Objective: This work aimed to synthesize existing systematic reviews to identify smartphone sensor modalities used in mental health monitoring and, building on this foundation, assess the cross-platform availability of these data streams using PhoneDB to inform the design and implementation of digital depression indication systems.
Methods: To identify the already used hardware and software sensors and their purposes in mental health monitoring, an umbrella review was conducted. Three electronic databases, including PubMed, Web of Science Core Collection, and Scopus, were searched using smartphone, sensor data, and depression keyword combination to retrieve relevant literature reviews published within the last 5 years (2019-2024). Once the initial search was completed, the extracted hardware sensors were checked for availability on Android and iOS smartphones by analyzing device specifications in PhoneDB over the last 10 years.
Results: The extracted data streams observed across the 9 included studies covered 16 hardware and 3 software data streams. Hardware data streams included accelerometers, barometers, battery levels, Bluetooth, cameras, cellular networks, GPSs, gyroscopes, humidity, light sensors, magnetometers, proximity sensors, sound sensors, step counters, temperature sensors, and Wi-Fi. Software data streams included app usage, call and message logs, and screen status. Hardware component availability on Android and iOS systems showed the changes in component trends from 2014 to 2024 as of September 2024, with the accelerometers, batteries, cameras, and GPSs remaining consistent on Android and iOS, while components such as gyroscopes, step counters, and barometers gradually increased over the years, particularly on Android.

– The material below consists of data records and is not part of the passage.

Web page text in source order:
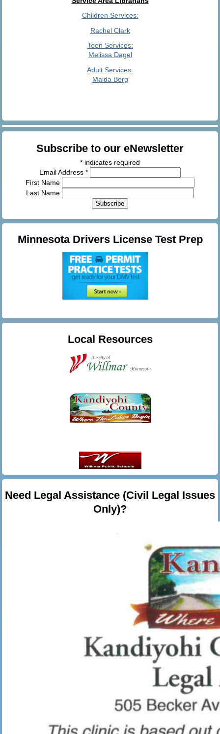
Children Services:
Rachel Clark
Teen Services:
Melissa Dagel
Adult Services:
Maida Berg
Subscribe to our eNewsletter
* indicates required
Email Address *
First Name
Last Name
Minnesota Drivers License Test Prep
Local Resources
Need Legal Assistance (Civil Legal Issues
Only)?
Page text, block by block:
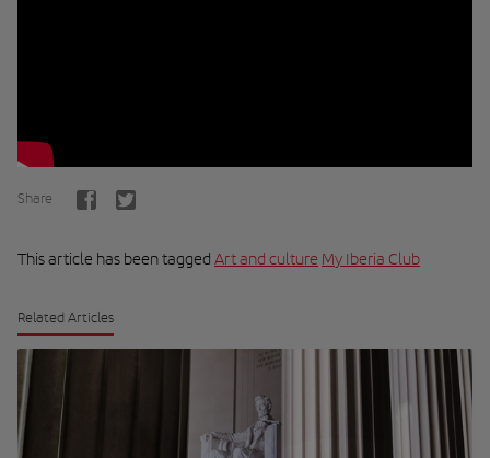
Share
This article has been tagged Art and culture My Iberia Club
Related Articles
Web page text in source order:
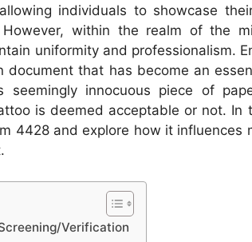
individuals to showcase
within the realm of the
uniformity and professionalism.
document that has become an
seemingly innocuous piece of
is deemed acceptable or not. In
4428 and explore how it influences
Verification
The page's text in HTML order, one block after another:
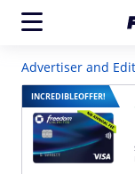
Advertiser and
INCREDIBLEOFFER!
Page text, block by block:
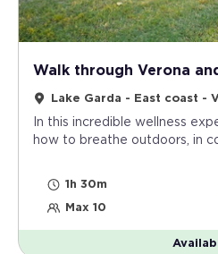
Walk through Verona
Lake Garda - East coast -
In this incredible wellness
how to breathe outdoors, in
1h 30m
Max 10
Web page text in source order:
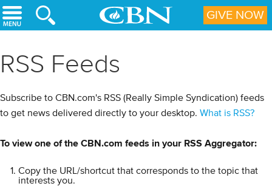
Skip to main content
RSS Feeds
Subscribe to CBN.com's RSS (Really Simple Syndication) feeds
to get news delivered directly to your desktop. What is RSS?
(Hide)
RSS (Really Simple Syndication) is an XML-based format for
To view one of the CBN.com feeds in your RSS Aggregator:
Copy the URL/shortcut that corresponds to the topic that
interests you.
GIVE NOW
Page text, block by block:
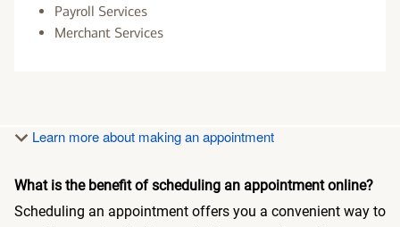
Payroll Services
Merchant Services
Learn more about making an appointment
What is the benefit of scheduling an appointment online?
Scheduling an appointment offers you a convenient way to
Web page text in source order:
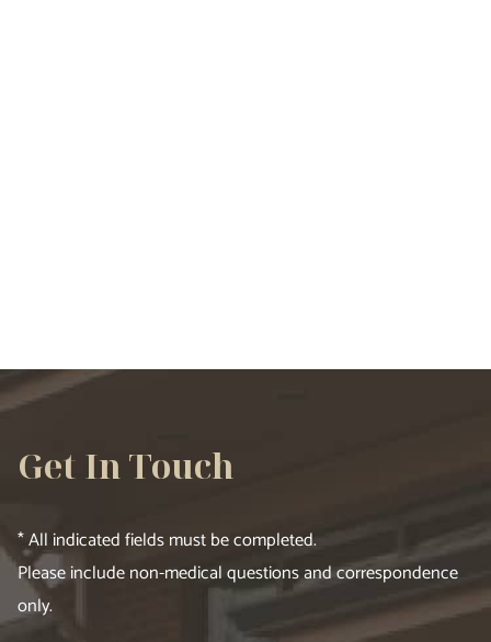
Get In Touch
* All indicated fields must be completed.
Please include non-medical questions and correspondence
only.
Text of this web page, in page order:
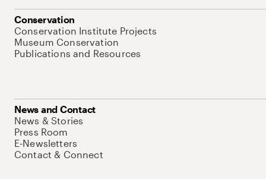
Conservation
Conservation Institute Projects
Museum Conservation
Publications and Resources
News and Contact
News & Stories
Press Room
E-Newsletters
Contact & Connect
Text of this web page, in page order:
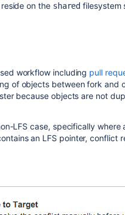
on the shared filesystem
workflow including pull
of objects between fork and
because objects are not
LFS case, specifically where
an LFS pointer, conflict
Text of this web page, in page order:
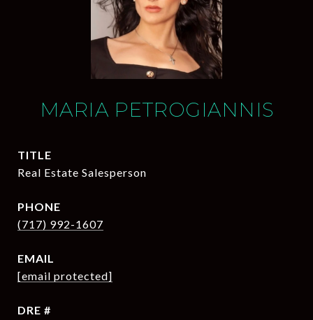
MARIA PETROGIANNIS
TITLE
Real Estate Salesperson
PHONE
(717) 992-1607
EMAIL
[email protected]
DRE #
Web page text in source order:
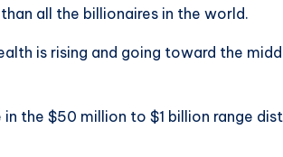
all the billionaires in the world.
is rising and going toward the
the $50 million to $1 billion range
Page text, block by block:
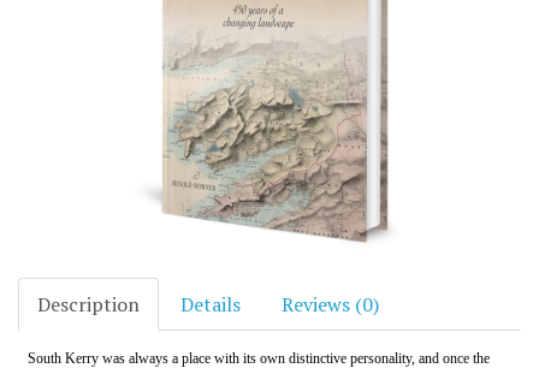
Description Details Reviews (0)
South Kerry was always a place with its own distinctive personality, and once the
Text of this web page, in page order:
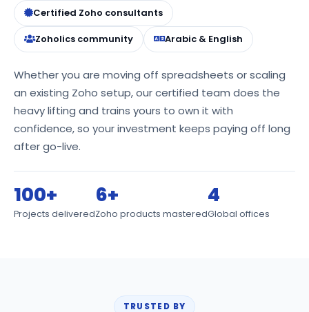
Certified Zoho consultants
Zoholics community
Arabic & English
Whether you are moving off spreadsheets or scaling
an existing Zoho setup, our certified team does the
heavy lifting and trains yours to own it with
confidence, so your investment keeps paying off long
after go-live.
100+
Projects delivered
6+
Zoho products mastered
4
Global offices
TRUSTED BY
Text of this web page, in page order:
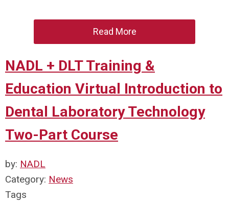
Read More
NADL + DLT Training &
Education Virtual Introduction to
Dental Laboratory Technology
Two-Part Course
by: NADL
Category: News
Tags

Conclusions: Multiple data streams identified in the literature review showed a consistent increase in availability over time, enabling improved use of these outputs for depression forecasting and the training of machine learning models with diverse smartphone data, including sensor-derived information. For more precise and reliable data to be used in the mental health field, particularly in critical areas such as tracking and predicting changes in depression severity, further research is required to streamline smartphone data across varying mobile hardware and software configurations to provide reliable output for digital mental health purposes.